If a trader qualifies via the $150k Combine, trades a funded account with 3 contracts and starts off by losing nearly $3,000 on each of their first three days, then TST is nearly $9,000 down on the arrangement. If I were running that risk, with other people trading with my funds, I'd want some pretty hefty safeguards in place. Wouldn't you?
C'mon Xela, I thought you'd be familiar with the rules by now, lol.
A trader
cannot lose $9,000 "by losing nearly $3,000 on each of the first three days", because he's capped at $3,000
weekly. He would then be restricted from trading until the following week. BUT...he's also capped at the
trailing max draw of $4,500, which means he cannot lose more than $1,500 starting the second week.

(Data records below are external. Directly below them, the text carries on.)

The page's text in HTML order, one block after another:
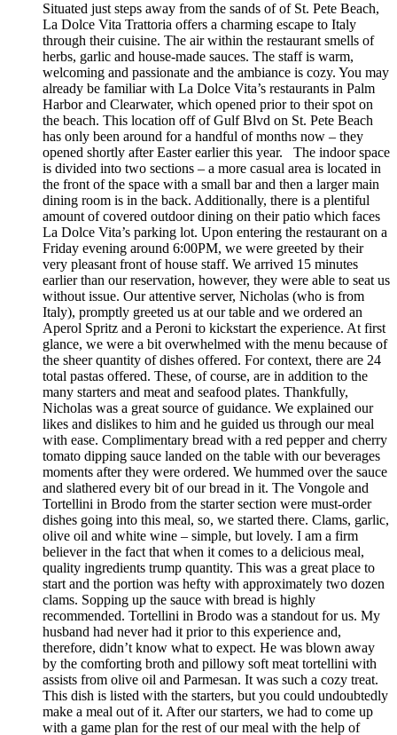
Situated just steps away from the sands of of St. Pete Beach,
La Dolce Vita Trattoria offers a charming escape to Italy
through their cuisine. The air within the restaurant smells of
herbs, garlic and house-made sauces. The staff is warm,
welcoming and passionate and the ambiance is cozy. You may
already be familiar with La Dolce Vita’s restaurants in Palm
Harbor and Clearwater, which opened prior to their spot on
the beach. This location off of Gulf Blvd on St. Pete Beach
has only been around for a handful of months now – they
opened shortly after Easter earlier this year. The indoor space
is divided into two sections – a more casual area is located in
the front of the space with a small bar and then a larger main
dining room is in the back. Additionally, there is a plentiful
amount of covered outdoor dining on their patio which faces
La Dolce Vita’s parking lot. Upon entering the restaurant on a
Friday evening around 6:00PM, we were greeted by their
very pleasant front of house staff. We arrived 15 minutes
earlier than our reservation, however, they were able to seat us
without issue. Our attentive server, Nicholas (who is from
Italy), promptly greeted us at our table and we ordered an
Aperol Spritz and a Peroni to kickstart the experience. At first
glance, we were a bit overwhelmed with the menu because of
the sheer quantity of dishes offered. For context, there are 24
total pastas offered. These, of course, are in addition to the
many starters and meat and seafood plates. Thankfully,
Nicholas was a great source of guidance. We explained our
likes and dislikes to him and he guided us through our meal
with ease. Complimentary bread with a red pepper and cherry
tomato dipping sauce landed on the table with our beverages
moments after they were ordered. We hummed over the sauce
and slathered every bit of our bread in it. The Vongole and
Tortellini in Brodo from the starter section were must-order
dishes going into this meal, so, we started there. Clams, garlic,
olive oil and white wine – simple, but lovely. I am a firm
believer in the fact that when it comes to a delicious meal,
quality ingredients trump quantity. This was a great place to
start and the portion was hefty with approximately two dozen
clams. Sopping up the sauce with bread is highly
recommended. Tortellini in Brodo was a standout for us. My
husband had never had it prior to this experience and,
therefore, didn’t know what to expect. He was blown away
by the comforting broth and pillowy soft meat tortellini with
assists from olive oil and Parmesan. It was such a cozy treat.
This dish is listed with the starters, but you could undoubtedly
make a meal out of it. After our starters, we had to come up
with a game plan for the rest of our meal with the help of

Regarding equity, Pekelo mentioned the screen shot where the trader asked if it's only $3k of equity on the 100k account. In order to assess a value of the live account, it must be compared to the
substitute, which is a retail account.
Since most trade CL, we'll use that as the example:
(Day trade margin x maximum cars) + maximum allowable draw
The max cars to start is 3, so that gives you $3,000 for the day trade margin ($1,000 per lot x 3), PLUS the start of the maximum trailing draw, which on the 100k account is $3k.

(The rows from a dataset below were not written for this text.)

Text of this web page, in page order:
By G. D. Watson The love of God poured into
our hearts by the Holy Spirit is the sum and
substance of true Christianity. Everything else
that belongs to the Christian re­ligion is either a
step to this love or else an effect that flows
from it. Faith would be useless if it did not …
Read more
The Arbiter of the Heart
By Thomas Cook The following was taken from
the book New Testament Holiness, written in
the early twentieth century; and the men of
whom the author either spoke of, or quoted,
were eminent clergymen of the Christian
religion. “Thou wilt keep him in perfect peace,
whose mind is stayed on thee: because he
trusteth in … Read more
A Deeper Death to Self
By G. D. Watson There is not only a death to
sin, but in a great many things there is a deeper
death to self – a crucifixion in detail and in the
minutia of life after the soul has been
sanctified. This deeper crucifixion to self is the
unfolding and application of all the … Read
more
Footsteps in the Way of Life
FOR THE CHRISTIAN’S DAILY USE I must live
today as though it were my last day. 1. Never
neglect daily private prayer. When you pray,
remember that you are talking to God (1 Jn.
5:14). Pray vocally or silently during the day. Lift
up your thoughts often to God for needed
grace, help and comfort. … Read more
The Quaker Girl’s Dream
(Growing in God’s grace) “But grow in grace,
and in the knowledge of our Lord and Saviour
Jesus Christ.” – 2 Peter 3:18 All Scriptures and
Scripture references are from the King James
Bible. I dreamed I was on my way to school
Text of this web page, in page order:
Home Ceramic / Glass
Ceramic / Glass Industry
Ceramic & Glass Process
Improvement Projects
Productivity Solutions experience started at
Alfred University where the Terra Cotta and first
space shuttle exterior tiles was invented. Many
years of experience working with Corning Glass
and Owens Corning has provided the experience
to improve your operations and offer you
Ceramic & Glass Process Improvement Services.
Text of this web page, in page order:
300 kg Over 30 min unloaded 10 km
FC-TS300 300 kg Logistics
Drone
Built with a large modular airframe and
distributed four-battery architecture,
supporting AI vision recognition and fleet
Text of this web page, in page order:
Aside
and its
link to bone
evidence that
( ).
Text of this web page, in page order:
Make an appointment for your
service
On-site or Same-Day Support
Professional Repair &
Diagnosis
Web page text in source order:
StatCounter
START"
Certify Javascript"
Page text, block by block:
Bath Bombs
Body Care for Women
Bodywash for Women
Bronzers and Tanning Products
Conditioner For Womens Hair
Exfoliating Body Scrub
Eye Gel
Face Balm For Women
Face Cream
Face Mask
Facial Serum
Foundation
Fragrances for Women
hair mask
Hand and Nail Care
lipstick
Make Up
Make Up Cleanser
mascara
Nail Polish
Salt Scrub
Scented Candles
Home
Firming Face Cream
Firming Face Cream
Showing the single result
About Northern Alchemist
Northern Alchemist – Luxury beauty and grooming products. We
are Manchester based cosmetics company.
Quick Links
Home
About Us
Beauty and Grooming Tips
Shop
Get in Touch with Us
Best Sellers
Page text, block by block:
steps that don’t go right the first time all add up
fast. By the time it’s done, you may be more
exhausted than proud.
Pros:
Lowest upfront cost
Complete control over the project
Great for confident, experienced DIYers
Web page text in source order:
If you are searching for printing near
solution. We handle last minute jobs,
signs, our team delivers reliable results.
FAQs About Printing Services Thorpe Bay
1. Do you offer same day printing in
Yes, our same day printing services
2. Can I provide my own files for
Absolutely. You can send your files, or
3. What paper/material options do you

All traders start at a "$0" balance in the live account, but that doesn't mean it's $0 equity, since you have to account for the starting maximum number of contracts allowed, plus the maximum allowable trailing draw. Therefore, if you were to start trading using the SAME value as the 100k live account, it's
$6,000 of actual equity if it was a retail account. However, in the retail account, you MUST add day trade margin for every added car in addition to the $3,000 trailing draw, whereas in the TST live account, you place ZERO capital.
THIS is the value of the live account. The trader gets to "build up" equity with ZERO risk, unlike a retail account.
Remember, TST is using
a base value of $10,000 of equity per car to calculate the percentage of daily risk. The $3,000 figure is based on a 15 cars max account on a 150k account, and thus $3k is a 2% risk of equity ($3,000 divided by $150,000 is 2%).

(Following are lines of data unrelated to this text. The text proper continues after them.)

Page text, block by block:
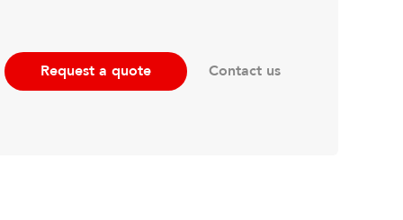
Request a quote Contact us
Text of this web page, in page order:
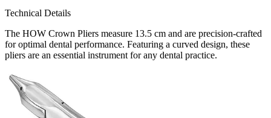
Technical Details
The HOW Crown Pliers measure 13.5 cm and are precision-crafted
for optimal dental performance. Featuring a curved design, these
pliers are an essential instrument for any dental practice.
Usage
These HOW Crown Pliers are specifically designed for precise h
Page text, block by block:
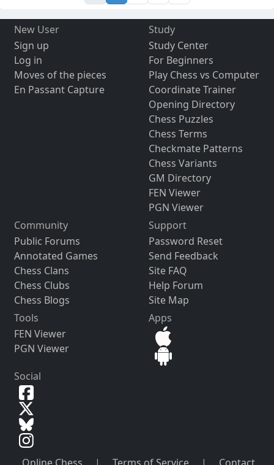
New User
Sign up
Log in
Moves of the pieces
En Passant Capture
Study
Study Center
For Beginners
Play Chess vs Computer
Coordinate Trainer
Opening Directory
Chess Puzzles
Chess Terms
Checkmate Patterns
Chess Variants
GM Directory
FEN Viewer
PGN Viewer
Community
Public Forums
Annotated Games
Chess Clans
Chess Clubs
Chess Blogs
Support
Password Reset
Send Feedback
Site FAQ
Help Forum
Site Map
Tools
FEN Viewer
PGN Viewer
Apps
Social
Online Chess | Terms of Service | Contact
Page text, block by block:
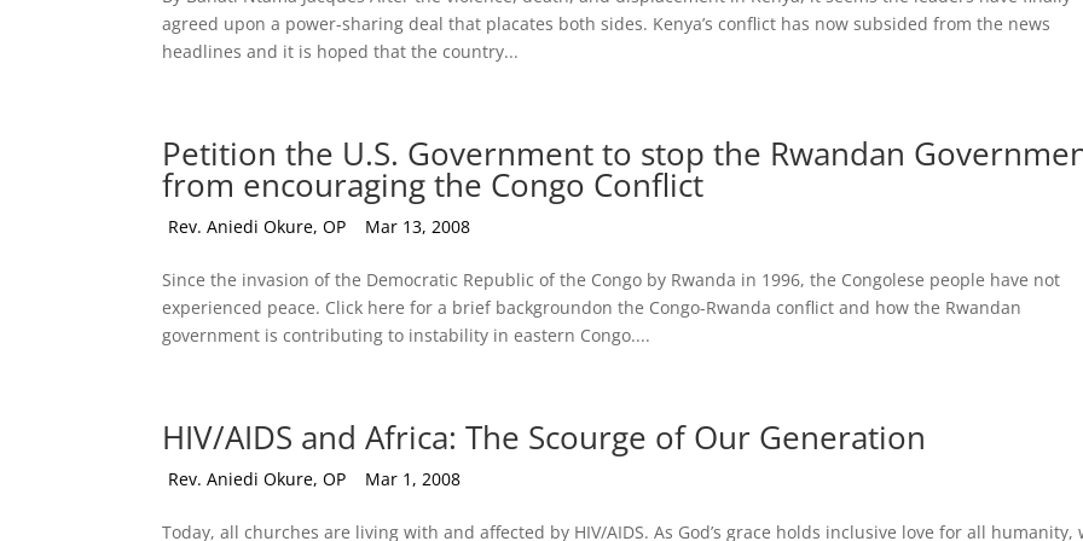
agreed upon a power-sharing deal that placates both sides. Kenya’s conflict has now subsided from the news
headlines and it is hoped that the country...
Petition the U.S. Government to stop the Rwandan
from encouraging the Congo Conflict
by
Rev. Aniedi Okure, OP Mar 13, 2008
Since the invasion of the Democratic Republic of the Congo by Rwanda in 1996, the Congolese people have not
experienced peace. Click here for a brief backgroundon the Congo-Rwanda conflict and how the Rwandan
government is contributing to instability in eastern Congo....
HIV/AIDS and Africa: The Scourge of Our Generation
by
Rev. Aniedi Okure, OP Mar 1, 2008
Today, all churches are living with and affected by HIV/AIDS. As God’s grace holds inclusive love for all humanity,

Obviously, when you start the LIVE account, the backer is
not providing you with $150,000 of equity. They are providing you with the ability to trade 3 cars to start, and allowing the account to go against you $4,500 within the first 10 days, as long as you abide by the live account rules.
That is the risk they take for each live trader on the 150k account.
Let's say a trader puts $7,500 of capital in their AMP account, and they want to trade 3 lots of crude each day with a maximum allowable draw of $4,500 (the "blow up" of the account, meaning they would not go below the 3k required to trade on the last day, they would close the account). Here, 3k is allocated to the margin, and $4.5k is allocated to the maximum draw. If you risked $3k on your first day, then you are allowing for roughly 67% of your maximum allowable draw ON DAY ONE, which is a tremendous amount of equity to risk per account value.
You would never do this on a live retail account (unless you're ready to blow it up fast), but you CAN do this on the TST live account, because they are using the $150k number
to define the percentage of risk. If you plan on trading every day of the week, then the added safeguard is the weekly loss limit, which if divided by 5, is actually net $600 loss per day. If you don't plan on trading each day of the week, then yes, $3,000 is the allotted amount you can lose in ONE day.
But here's the catch: you are going to try and maximize the account equity value once you are aware that you only have TEN DAYS to do it, so you MUST take the risk of adding cars as you build up the equity, otherwise you will end up with a piker sized account.
So if you're wondering why traders "blow up" their live accounts, see above.